Field-centric search

Field centric vs term centric
Field centric ranks each field for the entire phrase and the scores for each field are used in the next reduction step
Term centric gives primacy to terms/tokens instead of fields. Users may prefer all terms being present in a document higher than a subset of terms appearing, many appearing in multiple fields.

Scoring formula

best_fields:
S[F1] + tie_breaker * (S[F2] + S[F3] + ...), where S[F1] was the highest score
Works well when documents rarely have multiple fields that match the search string
Rewards rareness instead of common words due to TF * IDF scores for rare words being higher.
You need to provide precise signals - signals so precise that it's unlikely that the search string will match many documents.
most_fields:
(S[F1] + S[F2] + ...) * coord, where coord = # matching clauses / # total clauses
Provides a way to specify what an ideal document looks like
Works well when documents commonly have multiple fields matching the search string
Equivalent to best_fields with a tie_breaker = 1
Beware of lopsided fields, basically fields that bias the final score due to their TF * IDF scores.

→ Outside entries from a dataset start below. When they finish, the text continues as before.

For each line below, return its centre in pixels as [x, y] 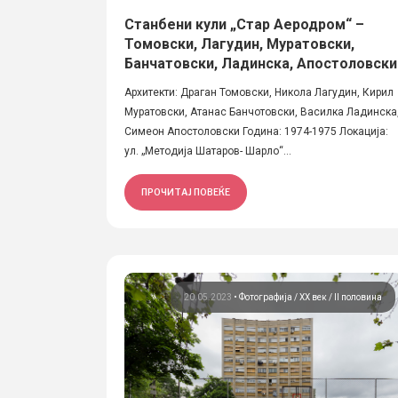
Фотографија [267, 297]
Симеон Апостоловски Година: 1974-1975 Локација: [256, 131]
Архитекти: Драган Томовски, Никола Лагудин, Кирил [259, 92]
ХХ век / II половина [341, 297]
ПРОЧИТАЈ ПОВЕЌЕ [186, 192]
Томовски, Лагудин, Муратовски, [239, 44]
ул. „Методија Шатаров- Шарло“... [208, 151]
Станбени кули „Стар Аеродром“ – [244, 24]
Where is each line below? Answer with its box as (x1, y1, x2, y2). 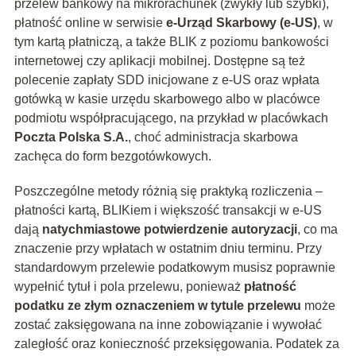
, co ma (296, 222, 338, 237)
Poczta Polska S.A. (14, 130, 128, 145)
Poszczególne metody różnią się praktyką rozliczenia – (14, 184, 323, 199)
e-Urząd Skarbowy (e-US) (165, 16, 317, 30)
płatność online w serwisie (14, 16, 166, 30)
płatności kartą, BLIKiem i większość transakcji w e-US (14, 203, 322, 218)
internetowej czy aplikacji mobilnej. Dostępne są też (14, 54, 305, 68)
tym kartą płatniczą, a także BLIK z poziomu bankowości (14, 35, 329, 49)
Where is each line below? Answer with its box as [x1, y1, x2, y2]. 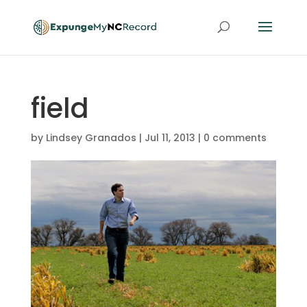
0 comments [203, 131, 267, 145]
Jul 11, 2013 [144, 131, 195, 145]
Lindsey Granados [45, 131, 136, 145]
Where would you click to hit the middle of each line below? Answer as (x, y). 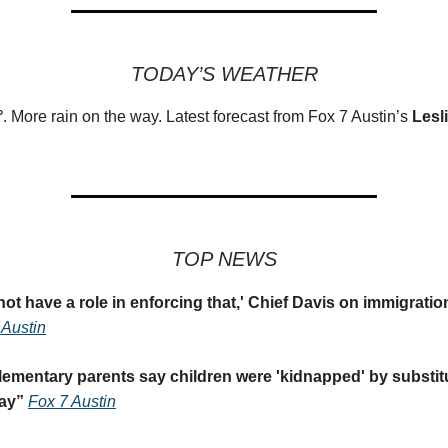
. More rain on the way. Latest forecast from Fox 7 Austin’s (207, 117)
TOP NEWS (224, 259)
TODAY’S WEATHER (224, 74)
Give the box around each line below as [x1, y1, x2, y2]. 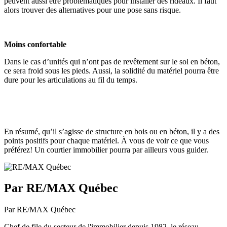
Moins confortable [4, 40, 66, 49]
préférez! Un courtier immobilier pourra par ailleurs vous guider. [4, 145, 208, 154]
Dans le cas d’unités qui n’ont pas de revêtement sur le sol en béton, [4, 57, 220, 66]
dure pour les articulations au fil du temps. [4, 75, 137, 84]
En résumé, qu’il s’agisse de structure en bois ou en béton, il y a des [4, 127, 219, 136]
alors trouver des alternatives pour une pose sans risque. [4, 5, 181, 14]
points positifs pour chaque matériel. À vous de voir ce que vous [4, 136, 209, 145]
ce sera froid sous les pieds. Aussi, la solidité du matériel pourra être [4, 66, 219, 75]
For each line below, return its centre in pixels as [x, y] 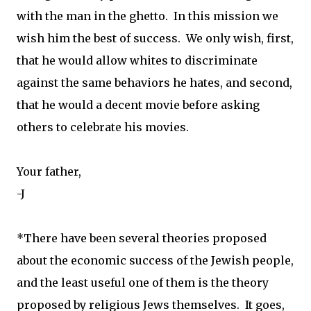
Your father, [49, 171]
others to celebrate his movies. [103, 127]
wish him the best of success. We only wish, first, [155, 38]
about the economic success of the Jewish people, [155, 260]
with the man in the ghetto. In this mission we [148, 16]
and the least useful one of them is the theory [143, 283]
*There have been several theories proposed [142, 238]
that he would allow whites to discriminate [137, 60]
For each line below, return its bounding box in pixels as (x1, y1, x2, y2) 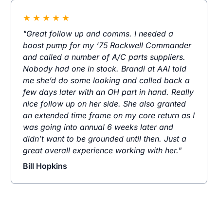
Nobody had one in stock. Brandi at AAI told (23, 64, 187, 74)
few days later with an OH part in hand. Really (23, 87, 194, 97)
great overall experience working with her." (23, 145, 182, 156)
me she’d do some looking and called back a (23, 75, 190, 86)
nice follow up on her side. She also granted (23, 99, 186, 109)
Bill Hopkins (23, 161, 68, 171)
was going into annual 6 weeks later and (23, 122, 174, 132)
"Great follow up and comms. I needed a (23, 29, 174, 39)
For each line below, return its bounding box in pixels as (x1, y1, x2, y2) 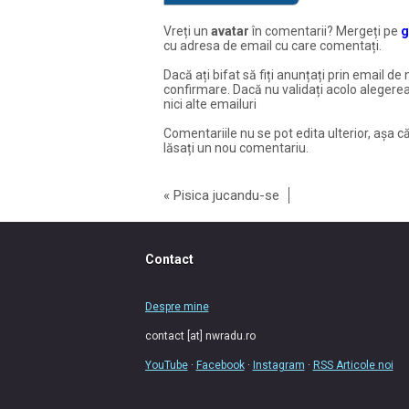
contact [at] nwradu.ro (144, 329, 256, 342)
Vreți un (163, 23, 211, 38)
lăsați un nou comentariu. (163, 140, 309, 155)
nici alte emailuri (163, 96, 257, 111)
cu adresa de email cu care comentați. (163, 37, 382, 53)
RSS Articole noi (312, 358, 393, 372)
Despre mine (144, 299, 209, 313)
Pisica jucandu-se (173, 186, 279, 204)
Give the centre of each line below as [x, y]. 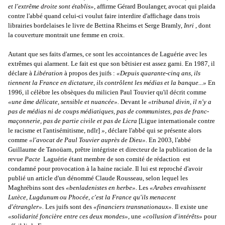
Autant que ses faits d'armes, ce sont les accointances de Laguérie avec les [107, 54]
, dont [203, 26]
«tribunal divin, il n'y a [180, 102]
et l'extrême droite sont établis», [52, 7]
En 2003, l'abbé [170, 140]
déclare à [21, 73]
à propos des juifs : [90, 73]
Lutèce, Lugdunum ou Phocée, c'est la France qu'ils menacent [92, 197]
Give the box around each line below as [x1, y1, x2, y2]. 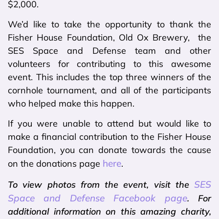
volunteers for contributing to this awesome [8, 58, 211, 69]
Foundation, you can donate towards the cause [8, 144, 211, 156]
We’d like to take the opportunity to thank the [8, 18, 211, 30]
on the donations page [8, 158, 103, 170]
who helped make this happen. [8, 97, 134, 109]
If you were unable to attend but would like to [8, 118, 211, 130]
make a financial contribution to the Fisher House [8, 131, 211, 143]
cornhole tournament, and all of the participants [8, 84, 211, 96]
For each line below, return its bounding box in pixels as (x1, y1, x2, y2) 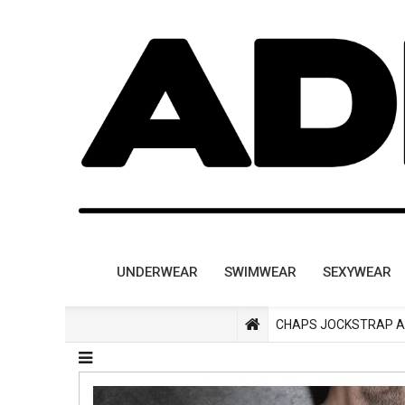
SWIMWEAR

Use combination of down-boost/up-boost to even things a bit.
Beware of a token matching multiple fields. You need to decide it that translates to the users's intent.

Term-centric search

Term centric gives primacy to terms/tokens instead of fields. Users may prefer all terms being present in a document higher than a subset of terms appearing, many appearing in multiple fields.

It can address some deficiency of field centric searches, such as: - Albino Elephant problem. Field centric search (especially best_fields) biases in favor of matching fields and often in favor of subset of the terms in the search query matching instead of all terms. - Signal Discordance. This is where the signal modelling in terms of fields works against user's term-focused intent. An example is where not a single field contains all the search terms. Again TF * IDF will result in documents not having a strict subset still being ranked higher.

Field synchonicity:
The terms must be matched in the same way across fields. An example is where term "william" is matched against a fieldset that includes a bigramed field. The bigramed field doesn't make sense as its tokens have word pairs. So it's left out of the query plan to comply with Field synchronicity.
A similar synchronicity is for analyzers in cross_fields. The analyzers should match.

Options to solve issues:

_all field - Addresses Albino Elephant problem but loses signals hurting relevance. - Bad in terms of storage and is an indexing time issue
cross_fields - Max(S[T1|F1-FN]) + Max(S[T2|F1-FN] + ...) * coord - This uses a blended scoring mechanism that tries to even out lopsided IDFs for terms. - Can be used at query time - Solves both Albino Elephant and Signal Discordance, but can have issues due to the way IDF is calculated.
custom all - A special case of #1 where similar fields are aggregated and then aggregated field is used in field matches. This doesn't always work as in cases where you cannot have disjoint sets of fields. - Drawback is this needs to be done at index time and increases storage cost
Use a layered approach with a base query that has high recall and the use a more specialized query that's a subset of the former to boost to improve precision.